= Beginning of Section =

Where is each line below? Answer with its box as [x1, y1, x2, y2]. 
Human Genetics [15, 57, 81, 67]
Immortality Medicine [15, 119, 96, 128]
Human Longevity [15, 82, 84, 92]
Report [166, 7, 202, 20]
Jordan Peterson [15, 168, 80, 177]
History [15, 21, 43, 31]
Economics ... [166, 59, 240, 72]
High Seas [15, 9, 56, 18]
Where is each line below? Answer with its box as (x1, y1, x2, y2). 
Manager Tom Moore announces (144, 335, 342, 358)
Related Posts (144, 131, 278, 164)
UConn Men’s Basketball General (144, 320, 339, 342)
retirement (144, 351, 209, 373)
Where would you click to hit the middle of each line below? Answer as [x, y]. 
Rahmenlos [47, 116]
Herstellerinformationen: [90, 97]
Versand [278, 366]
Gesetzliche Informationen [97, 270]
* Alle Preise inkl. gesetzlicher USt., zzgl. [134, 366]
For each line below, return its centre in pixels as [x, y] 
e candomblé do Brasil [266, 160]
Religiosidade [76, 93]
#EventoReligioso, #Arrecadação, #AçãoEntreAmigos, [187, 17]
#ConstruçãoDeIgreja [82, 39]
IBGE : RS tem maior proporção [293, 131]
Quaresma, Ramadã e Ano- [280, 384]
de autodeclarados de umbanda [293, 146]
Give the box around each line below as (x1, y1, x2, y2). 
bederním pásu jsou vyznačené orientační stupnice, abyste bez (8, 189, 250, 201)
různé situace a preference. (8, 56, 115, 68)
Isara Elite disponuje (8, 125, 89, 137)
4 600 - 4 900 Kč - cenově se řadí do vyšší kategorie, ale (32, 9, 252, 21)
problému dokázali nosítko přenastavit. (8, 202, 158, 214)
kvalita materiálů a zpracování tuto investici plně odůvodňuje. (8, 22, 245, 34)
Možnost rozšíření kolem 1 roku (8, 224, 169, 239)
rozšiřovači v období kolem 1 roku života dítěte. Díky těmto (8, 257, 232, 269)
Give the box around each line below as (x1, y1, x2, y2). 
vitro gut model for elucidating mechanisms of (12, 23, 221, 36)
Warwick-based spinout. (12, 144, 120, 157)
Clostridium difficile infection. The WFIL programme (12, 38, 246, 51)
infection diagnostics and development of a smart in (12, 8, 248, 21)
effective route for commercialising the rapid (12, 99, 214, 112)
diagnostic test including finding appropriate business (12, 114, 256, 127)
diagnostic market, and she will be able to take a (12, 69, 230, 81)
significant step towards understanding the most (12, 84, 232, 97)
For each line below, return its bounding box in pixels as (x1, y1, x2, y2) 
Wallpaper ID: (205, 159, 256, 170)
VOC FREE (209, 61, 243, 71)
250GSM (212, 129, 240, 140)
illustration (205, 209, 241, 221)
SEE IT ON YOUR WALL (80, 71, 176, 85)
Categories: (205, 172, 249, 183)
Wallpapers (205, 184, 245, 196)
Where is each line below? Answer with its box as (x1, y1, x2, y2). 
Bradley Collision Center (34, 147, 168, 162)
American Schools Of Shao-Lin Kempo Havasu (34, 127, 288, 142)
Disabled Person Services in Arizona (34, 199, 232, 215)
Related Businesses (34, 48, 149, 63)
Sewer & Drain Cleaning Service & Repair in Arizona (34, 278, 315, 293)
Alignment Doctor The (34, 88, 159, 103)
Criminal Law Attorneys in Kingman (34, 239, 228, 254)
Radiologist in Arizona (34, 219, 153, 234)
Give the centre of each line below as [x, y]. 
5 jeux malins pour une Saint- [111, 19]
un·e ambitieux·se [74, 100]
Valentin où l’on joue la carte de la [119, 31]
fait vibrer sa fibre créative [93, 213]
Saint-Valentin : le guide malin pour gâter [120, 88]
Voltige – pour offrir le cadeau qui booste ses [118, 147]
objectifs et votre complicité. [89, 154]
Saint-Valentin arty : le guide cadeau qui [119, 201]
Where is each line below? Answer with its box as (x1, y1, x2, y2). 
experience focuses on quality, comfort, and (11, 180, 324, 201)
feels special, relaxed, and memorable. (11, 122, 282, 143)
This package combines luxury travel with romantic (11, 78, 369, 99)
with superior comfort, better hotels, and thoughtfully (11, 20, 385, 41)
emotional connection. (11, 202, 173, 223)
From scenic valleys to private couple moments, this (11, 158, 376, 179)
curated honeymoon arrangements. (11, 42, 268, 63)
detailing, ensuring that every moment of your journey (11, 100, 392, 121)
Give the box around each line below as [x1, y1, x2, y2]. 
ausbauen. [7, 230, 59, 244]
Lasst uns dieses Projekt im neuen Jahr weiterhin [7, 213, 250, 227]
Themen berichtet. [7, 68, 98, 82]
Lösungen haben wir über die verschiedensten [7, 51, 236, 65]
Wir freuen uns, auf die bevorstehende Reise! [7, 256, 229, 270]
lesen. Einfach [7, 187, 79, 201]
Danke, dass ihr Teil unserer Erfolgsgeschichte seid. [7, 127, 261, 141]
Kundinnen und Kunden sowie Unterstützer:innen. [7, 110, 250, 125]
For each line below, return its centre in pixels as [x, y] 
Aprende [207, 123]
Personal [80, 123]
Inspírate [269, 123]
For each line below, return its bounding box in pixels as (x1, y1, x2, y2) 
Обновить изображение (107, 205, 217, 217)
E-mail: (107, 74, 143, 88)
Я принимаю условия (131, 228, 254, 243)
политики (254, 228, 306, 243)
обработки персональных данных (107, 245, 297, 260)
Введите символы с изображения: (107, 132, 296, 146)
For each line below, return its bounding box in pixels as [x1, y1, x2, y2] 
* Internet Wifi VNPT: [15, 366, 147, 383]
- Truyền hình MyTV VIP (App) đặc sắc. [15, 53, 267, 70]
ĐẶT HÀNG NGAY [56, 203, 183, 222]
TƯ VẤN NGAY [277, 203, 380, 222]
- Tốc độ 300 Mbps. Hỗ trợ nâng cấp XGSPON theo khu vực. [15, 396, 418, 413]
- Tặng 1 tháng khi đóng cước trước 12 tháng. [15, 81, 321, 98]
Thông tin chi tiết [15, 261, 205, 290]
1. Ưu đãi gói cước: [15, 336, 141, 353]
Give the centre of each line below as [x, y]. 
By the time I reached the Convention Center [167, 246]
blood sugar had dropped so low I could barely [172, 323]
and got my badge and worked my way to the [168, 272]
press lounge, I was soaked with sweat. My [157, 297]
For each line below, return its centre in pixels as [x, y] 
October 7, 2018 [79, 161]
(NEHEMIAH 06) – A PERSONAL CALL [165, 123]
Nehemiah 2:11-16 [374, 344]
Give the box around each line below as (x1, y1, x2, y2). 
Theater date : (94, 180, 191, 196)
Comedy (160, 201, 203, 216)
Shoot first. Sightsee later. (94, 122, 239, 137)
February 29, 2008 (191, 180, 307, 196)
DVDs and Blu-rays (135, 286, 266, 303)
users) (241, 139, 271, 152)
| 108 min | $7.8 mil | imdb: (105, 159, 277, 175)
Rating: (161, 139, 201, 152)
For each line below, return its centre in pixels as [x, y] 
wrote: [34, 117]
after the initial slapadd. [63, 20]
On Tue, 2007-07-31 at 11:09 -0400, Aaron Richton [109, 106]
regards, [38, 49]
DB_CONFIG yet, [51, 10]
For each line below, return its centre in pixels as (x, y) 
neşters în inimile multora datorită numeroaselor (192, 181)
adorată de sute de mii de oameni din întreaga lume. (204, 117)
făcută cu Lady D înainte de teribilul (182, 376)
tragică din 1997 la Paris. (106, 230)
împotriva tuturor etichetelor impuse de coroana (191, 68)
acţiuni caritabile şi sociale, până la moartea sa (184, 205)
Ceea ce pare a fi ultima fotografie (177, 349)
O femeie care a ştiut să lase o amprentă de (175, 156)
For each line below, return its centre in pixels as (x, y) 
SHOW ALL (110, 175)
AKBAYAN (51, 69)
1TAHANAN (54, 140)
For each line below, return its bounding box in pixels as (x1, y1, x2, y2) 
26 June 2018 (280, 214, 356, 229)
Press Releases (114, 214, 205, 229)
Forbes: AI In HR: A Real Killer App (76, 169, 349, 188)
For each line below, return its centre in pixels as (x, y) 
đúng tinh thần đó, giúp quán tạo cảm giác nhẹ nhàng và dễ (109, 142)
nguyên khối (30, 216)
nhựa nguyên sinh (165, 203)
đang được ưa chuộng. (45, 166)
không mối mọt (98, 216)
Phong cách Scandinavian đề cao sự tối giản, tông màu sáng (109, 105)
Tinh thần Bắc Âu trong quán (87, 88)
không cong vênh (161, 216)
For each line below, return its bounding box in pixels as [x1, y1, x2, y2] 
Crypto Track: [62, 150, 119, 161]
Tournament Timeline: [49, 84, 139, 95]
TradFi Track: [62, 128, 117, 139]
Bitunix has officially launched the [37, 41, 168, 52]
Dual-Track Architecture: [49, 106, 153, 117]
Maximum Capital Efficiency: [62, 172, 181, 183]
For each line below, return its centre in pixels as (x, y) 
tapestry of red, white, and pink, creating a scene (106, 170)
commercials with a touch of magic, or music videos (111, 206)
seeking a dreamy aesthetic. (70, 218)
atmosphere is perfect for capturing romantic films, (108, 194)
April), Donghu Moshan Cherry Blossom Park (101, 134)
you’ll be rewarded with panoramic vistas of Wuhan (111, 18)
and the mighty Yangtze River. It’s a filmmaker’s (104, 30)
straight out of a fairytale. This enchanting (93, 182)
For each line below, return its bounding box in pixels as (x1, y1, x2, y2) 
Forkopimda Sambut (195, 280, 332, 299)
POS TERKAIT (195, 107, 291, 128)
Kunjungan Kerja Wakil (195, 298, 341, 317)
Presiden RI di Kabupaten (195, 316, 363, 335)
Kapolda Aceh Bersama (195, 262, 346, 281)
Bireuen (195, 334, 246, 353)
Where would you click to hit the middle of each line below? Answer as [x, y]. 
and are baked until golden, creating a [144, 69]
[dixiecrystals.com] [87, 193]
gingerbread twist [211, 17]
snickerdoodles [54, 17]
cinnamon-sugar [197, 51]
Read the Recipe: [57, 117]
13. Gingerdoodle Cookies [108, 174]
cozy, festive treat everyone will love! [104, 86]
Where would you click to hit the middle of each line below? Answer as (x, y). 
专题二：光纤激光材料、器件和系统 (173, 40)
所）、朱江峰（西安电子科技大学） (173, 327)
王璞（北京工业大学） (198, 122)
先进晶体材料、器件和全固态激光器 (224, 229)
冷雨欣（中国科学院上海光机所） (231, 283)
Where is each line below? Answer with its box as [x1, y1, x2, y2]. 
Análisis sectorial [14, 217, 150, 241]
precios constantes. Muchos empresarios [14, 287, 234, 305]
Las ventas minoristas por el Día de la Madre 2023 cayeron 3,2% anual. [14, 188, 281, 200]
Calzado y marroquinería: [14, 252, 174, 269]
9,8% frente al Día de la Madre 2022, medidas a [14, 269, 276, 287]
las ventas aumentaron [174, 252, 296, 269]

= End of Section =

» WORK INSTRUCTIONS: Copy every line of the records above, starting with the first, up to and including the line containing "rozšiřovači v období".

» RESPONSE TO THIS EXERCISE:
Where is each line below? Answer with its box as [x1, y1, x2, y2]. 
Human Genetics [15, 57, 81, 67]
Immortality Medicine [15, 119, 96, 128]
Human Longevity [15, 82, 84, 92]
Report [166, 7, 202, 20]
Jordan Peterson [15, 168, 80, 177]
History [15, 21, 43, 31]
Economics ... [166, 59, 240, 72]
High Seas [15, 9, 56, 18]
Where is each line below? Answer with its box as (x1, y1, x2, y2). 
Manager Tom Moore announces (144, 335, 342, 358)
Related Posts (144, 131, 278, 164)
UConn Men’s Basketball General (144, 320, 339, 342)
retirement (144, 351, 209, 373)
Where would you click to hit the middle of each line below? Answer as [x, y]. 
Rahmenlos [47, 116]
Herstellerinformationen: [90, 97]
Versand [278, 366]
Gesetzliche Informationen [97, 270]
* Alle Preise inkl. gesetzlicher USt., zzgl. [134, 366]
For each line below, return its centre in pixels as [x, y] 
e candomblé do Brasil [266, 160]
Religiosidade [76, 93]
#EventoReligioso, #Arrecadação, #AçãoEntreAmigos, [187, 17]
#ConstruçãoDeIgreja [82, 39]
IBGE : RS tem maior proporção [293, 131]
Quaresma, Ramadã e Ano- [280, 384]
de autodeclarados de umbanda [293, 146]
Give the box around each line below as (x1, y1, x2, y2). 
bederním pásu jsou vyznačené orientační stupnice, abyste bez (8, 189, 250, 201)
různé situace a preference. (8, 56, 115, 68)
Isara Elite disponuje (8, 125, 89, 137)
4 600 - 4 900 Kč - cenově se řadí do vyšší kategorie, ale (32, 9, 252, 21)
problému dokázali nosítko přenastavit. (8, 202, 158, 214)
kvalita materiálů a zpracování tuto investici plně odůvodňuje. (8, 22, 245, 34)
Možnost rozšíření kolem 1 roku (8, 224, 169, 239)
rozšiřovači v období kolem 1 roku života dítěte. Díky těmto (8, 257, 232, 269)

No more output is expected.